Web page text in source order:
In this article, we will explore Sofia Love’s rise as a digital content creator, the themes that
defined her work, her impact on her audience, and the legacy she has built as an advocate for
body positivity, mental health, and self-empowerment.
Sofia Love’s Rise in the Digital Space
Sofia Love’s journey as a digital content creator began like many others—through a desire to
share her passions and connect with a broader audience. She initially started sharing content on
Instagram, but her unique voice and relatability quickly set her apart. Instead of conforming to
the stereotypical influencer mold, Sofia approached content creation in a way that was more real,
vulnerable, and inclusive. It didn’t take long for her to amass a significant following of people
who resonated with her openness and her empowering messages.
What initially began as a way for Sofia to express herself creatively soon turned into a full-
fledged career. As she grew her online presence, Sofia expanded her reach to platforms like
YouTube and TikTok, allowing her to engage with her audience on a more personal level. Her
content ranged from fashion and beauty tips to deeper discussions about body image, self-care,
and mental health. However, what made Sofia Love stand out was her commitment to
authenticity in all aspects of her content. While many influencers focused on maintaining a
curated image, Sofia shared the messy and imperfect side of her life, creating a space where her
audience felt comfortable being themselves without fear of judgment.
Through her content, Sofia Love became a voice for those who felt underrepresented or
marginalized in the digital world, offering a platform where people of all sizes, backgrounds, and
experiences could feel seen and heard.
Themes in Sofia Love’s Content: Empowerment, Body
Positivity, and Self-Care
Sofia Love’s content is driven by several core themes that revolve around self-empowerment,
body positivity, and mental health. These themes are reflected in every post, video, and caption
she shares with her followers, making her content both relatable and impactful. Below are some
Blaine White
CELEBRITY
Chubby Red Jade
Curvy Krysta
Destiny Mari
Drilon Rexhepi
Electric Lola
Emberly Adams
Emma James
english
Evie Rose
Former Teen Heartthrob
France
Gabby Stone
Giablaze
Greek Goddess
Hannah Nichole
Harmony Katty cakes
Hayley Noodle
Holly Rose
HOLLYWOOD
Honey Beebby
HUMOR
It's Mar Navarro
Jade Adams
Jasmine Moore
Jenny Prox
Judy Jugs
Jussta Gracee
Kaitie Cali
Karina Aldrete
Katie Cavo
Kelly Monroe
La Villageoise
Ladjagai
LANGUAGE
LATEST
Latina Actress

★ ★ ★ ★ ★

[PROBLEM TO WORK ON]:
The entire listing is to be printed once more, word for word.

[RESPONSE]:
Web page text in source order:
In this article, we will explore Sofia Love’s rise as a digital content creator, the themes that
defined her work, her impact on her audience, and the legacy she has built as an advocate for
body positivity, mental health, and self-empowerment.
Sofia Love’s Rise in the Digital Space
Sofia Love’s journey as a digital content creator began like many others—through a desire to
share her passions and connect with a broader audience. She initially started sharing content on
Instagram, but her unique voice and relatability quickly set her apart. Instead of conforming to
the stereotypical influencer mold, Sofia approached content creation in a way that was more real,
vulnerable, and inclusive. It didn’t take long for her to amass a significant following of people
who resonated with her openness and her empowering messages.
What initially began as a way for Sofia to express herself creatively soon turned into a full-
fledged career. As she grew her online presence, Sofia expanded her reach to platforms like
YouTube and TikTok, allowing her to engage with her audience on a more personal level. Her
content ranged from fashion and beauty tips to deeper discussions about body image, self-care,
and mental health. However, what made Sofia Love stand out was her commitment to
authenticity in all aspects of her content. While many influencers focused on maintaining a
curated image, Sofia shared the messy and imperfect side of her life, creating a space where her
audience felt comfortable being themselves without fear of judgment.
Through her content, Sofia Love became a voice for those who felt underrepresented or
marginalized in the digital world, offering a platform where people of all sizes, backgrounds, and
experiences could feel seen and heard.
Themes in Sofia Love’s Content: Empowerment, Body
Positivity, and Self-Care
Sofia Love’s content is driven by several core themes that revolve around self-empowerment,
body positivity, and mental health. These themes are reflected in every post, video, and caption
she shares with her followers, making her content both relatable and impactful. Below are some
Blaine White
CELEBRITY
Chubby Red Jade
Curvy Krysta
Destiny Mari
Drilon Rexhepi
Electric Lola
Emberly Adams
Emma James
english
Evie Rose
Former Teen Heartthrob
France
Gabby Stone
Giablaze
Greek Goddess
Hannah Nichole
Harmony Katty cakes
Hayley Noodle
Holly Rose
HOLLYWOOD
Honey Beebby
HUMOR
It's Mar Navarro
Jade Adams
Jasmine Moore
Jenny Prox
Judy Jugs
Jussta Gracee
Kaitie Cali
Karina Aldrete
Katie Cavo
Kelly Monroe
La Villageoise
Ladjagai
LANGUAGE
LATEST
Latina Actress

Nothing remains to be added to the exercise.